Paolo Abeni posted 1 patch 1 year, 4 months ago
Patches applied successfully (tree, apply log)
git fetch https://github.com/multipath-tcp/mptcp_net-next tags/patchew/1f27ea6ff3b76035685ec372cc9e2753b9f9d90e.1671032651.git.pabeni@redhat.com
Maintainers: Mat Martineau <mathew.j.martineau@linux.intel.com>, Matthieu Baerts <matthieu.baerts@tessares.net>, "David S. Miller" <davem@davemloft.net>, Eric Dumazet <edumazet@google.com>, Jakub Kicinski <kuba@kernel.org>, Paolo Abeni <pabeni@redhat.com>, Menglong Dong <imagedong@tencent.com>, Mengen Sun <mengensun@tencent.com>
net/mptcp/protocol.c |  2 +-
net/mptcp/protocol.h |  2 +-
net/mptcp/subflow.c  | 19 +++++++++++++++++--
3 files changed, 19 insertions(+), 4 deletions(-)
[PATCH mptcp-net v2] mptcp: fix lockdep false positive
Posted by Paolo Abeni 1 year, 4 months ago
MatB reported a lockdep splat in the mptcp listener code cleanup:

 WARNING: possible circular locking dependency detected
 packetdrill/14278 is trying to acquire lock:
 ffff888017d868f0 ((work_completion)(&msk->work)){+.+.}-{0:0}, at: __flush_work (kernel/workqueue.c:3069)

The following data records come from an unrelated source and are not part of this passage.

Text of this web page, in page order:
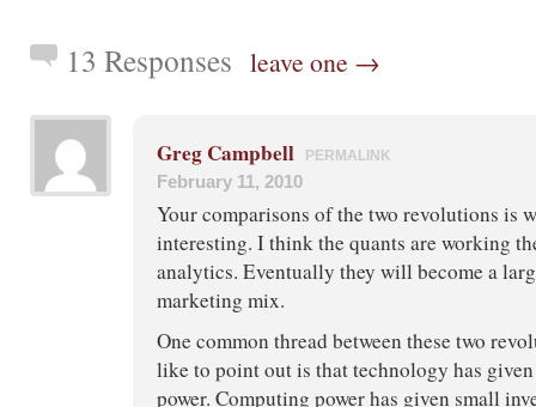
13 Responses leave one →
Greg Campbell PERMALINK
February 11, 2010
Your comparisons of the two revolutions is
interesting. I think the quants are working
analytics. Eventually they will become a
marketing mix.
One common thread between these two
like to point out is that technology has
power. Computing power has given small

 but task is already holding lock:
 ffff888017d84130 (sk_lock-AF_INET){+.+.}-{0:0}, at: mptcp_close (net/mptcp/protocol.c:2973)

 which lock already depends on the new lock.

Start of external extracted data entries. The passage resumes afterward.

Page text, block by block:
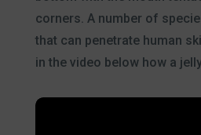
corners. A number of
that can penetrate human
in the video below how a
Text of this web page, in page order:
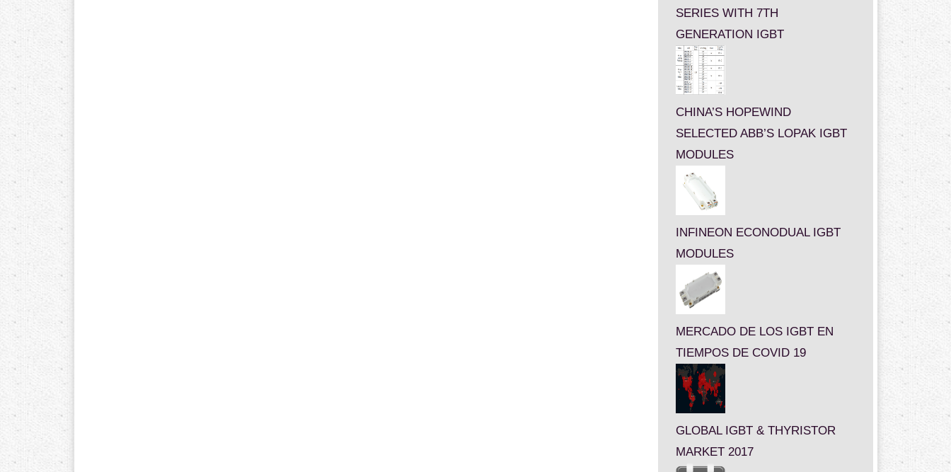
SERIES WITH 7TH
GENERATION IGBT
CHINA’S HOPEWIND
SELECTED ABB’S LOPAK IGBT
MODULES
INFINEON ECONODUAL IGBT
MODULES
MERCADO DE LOS IGBT EN
TIEMPOS DE COVID 19
GLOBAL IGBT & THYRISTOR
MARKET 2017
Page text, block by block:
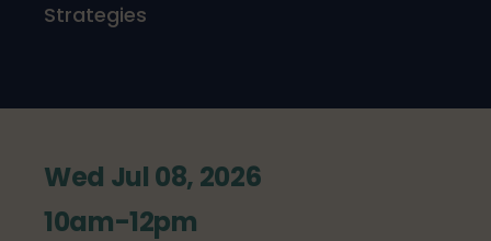
Strategies
Wed Jul 08, 2026
10am-12pm
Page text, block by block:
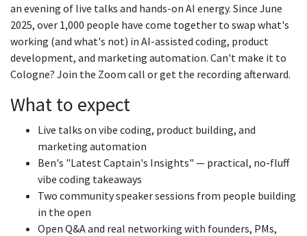
an evening of live talks and hands-on AI energy. Since June
2025, over 1,000 people have come together to swap what's
working (and what's not) in AI-assisted coding, product
development, and marketing automation. Can't make it to
Cologne? Join the Zoom call or get the recording afterward.
What to expect
Live talks on vibe coding, product building, and
marketing automation
Ben's "Latest Captain's Insights" — practical, no-fluff
vibe coding takeaways
Two community speaker sessions from people building
in the open
Open Q&A and real networking with founders, PMs,

 the existing dependency chain (in reverse order) is:

 -> #1 (sk_lock-AF_INET){+.+.}-{0:0}:
        __lock_acquire (kernel/locking/lockdep.c:5055)
        lock_acquire (kernel/locking/lockdep.c:466)
        lock_sock_nested (net/core/sock.c:3463)
        mptcp_worker (net/mptcp/protocol.c:2614)
        process_one_work (kernel/workqueue.c:2294)
        worker_thread (include/linux/list.h:292)
        kthread (kernel/kthread.c:376)
        ret_from_fork (arch/x86/entry/entry_64.S:312)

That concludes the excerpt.